## What the exercise asks
When the string "release" is part of a line below, that line should be copied.

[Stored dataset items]
● ● ● ● ● ● ●

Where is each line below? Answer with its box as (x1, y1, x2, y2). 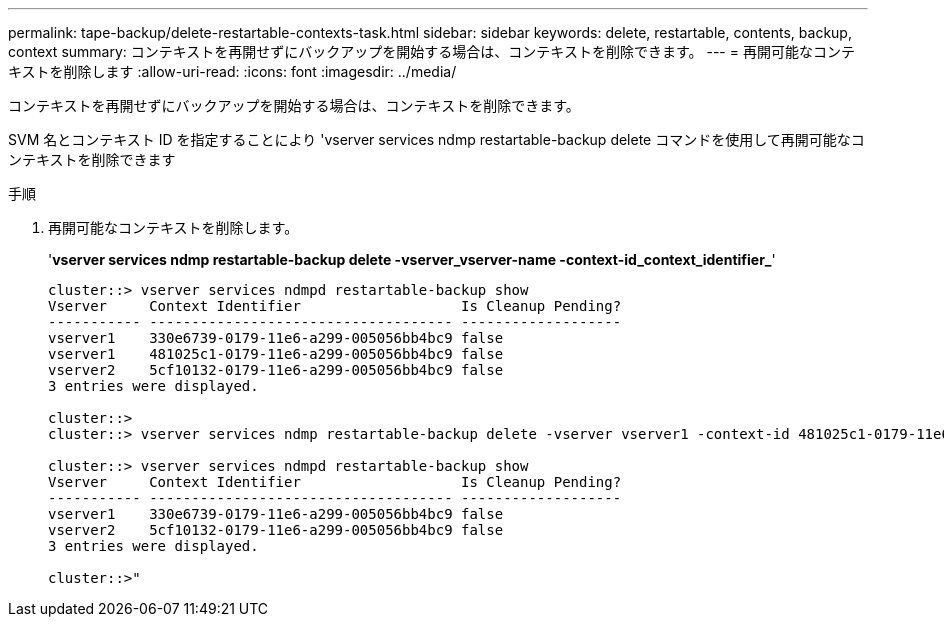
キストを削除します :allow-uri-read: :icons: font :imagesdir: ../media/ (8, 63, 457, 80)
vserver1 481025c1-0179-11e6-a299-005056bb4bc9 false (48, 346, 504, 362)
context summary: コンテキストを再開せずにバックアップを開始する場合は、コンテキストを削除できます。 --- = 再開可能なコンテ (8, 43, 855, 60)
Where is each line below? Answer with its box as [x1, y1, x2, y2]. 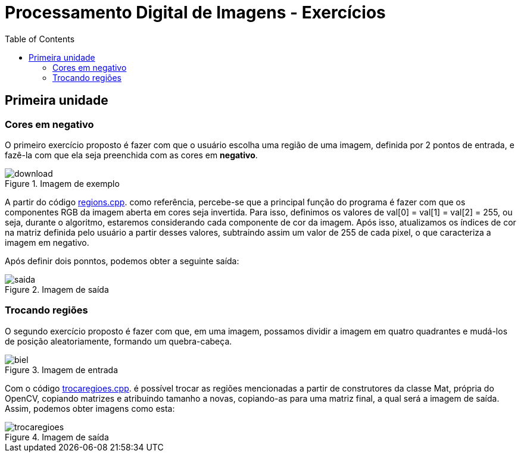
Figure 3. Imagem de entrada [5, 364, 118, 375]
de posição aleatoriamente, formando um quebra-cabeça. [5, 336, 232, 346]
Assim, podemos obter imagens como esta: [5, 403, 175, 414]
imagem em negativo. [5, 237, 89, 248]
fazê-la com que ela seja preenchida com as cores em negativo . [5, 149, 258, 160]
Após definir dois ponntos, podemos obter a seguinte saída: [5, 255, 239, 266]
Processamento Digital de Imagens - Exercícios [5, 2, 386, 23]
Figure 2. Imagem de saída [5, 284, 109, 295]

● ● ● ● ● ● ●

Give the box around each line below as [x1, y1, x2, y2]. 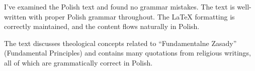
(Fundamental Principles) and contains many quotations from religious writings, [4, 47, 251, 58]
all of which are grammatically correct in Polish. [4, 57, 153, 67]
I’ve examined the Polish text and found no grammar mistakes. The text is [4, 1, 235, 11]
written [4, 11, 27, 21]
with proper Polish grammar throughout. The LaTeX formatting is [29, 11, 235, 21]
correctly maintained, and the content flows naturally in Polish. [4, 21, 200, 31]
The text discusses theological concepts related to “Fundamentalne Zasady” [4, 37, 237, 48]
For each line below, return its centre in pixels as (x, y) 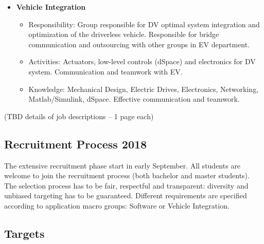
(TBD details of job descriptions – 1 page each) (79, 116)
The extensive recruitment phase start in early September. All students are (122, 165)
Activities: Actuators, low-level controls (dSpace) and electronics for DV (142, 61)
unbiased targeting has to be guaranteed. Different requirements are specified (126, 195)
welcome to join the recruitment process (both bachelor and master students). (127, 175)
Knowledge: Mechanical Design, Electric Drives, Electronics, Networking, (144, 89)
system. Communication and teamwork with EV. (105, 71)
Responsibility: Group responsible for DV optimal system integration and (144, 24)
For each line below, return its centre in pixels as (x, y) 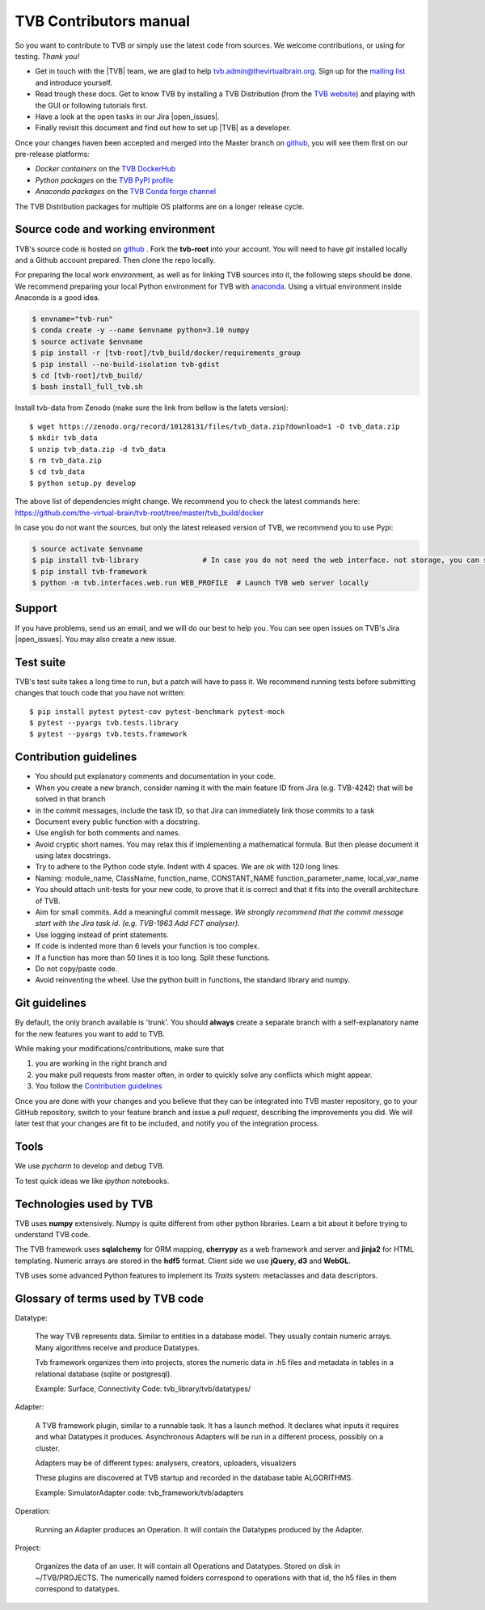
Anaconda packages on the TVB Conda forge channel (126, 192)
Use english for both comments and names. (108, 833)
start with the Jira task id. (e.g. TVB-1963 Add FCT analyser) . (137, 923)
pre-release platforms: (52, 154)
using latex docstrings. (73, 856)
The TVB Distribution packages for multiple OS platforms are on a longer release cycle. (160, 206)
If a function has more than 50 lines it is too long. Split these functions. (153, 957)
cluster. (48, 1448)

● ● ● ● ● ● ●

## Exercise result
pre-release platforms: (52, 154)
The TVB Distribution packages for multiple OS platforms are on a longer release cycle. (160, 206)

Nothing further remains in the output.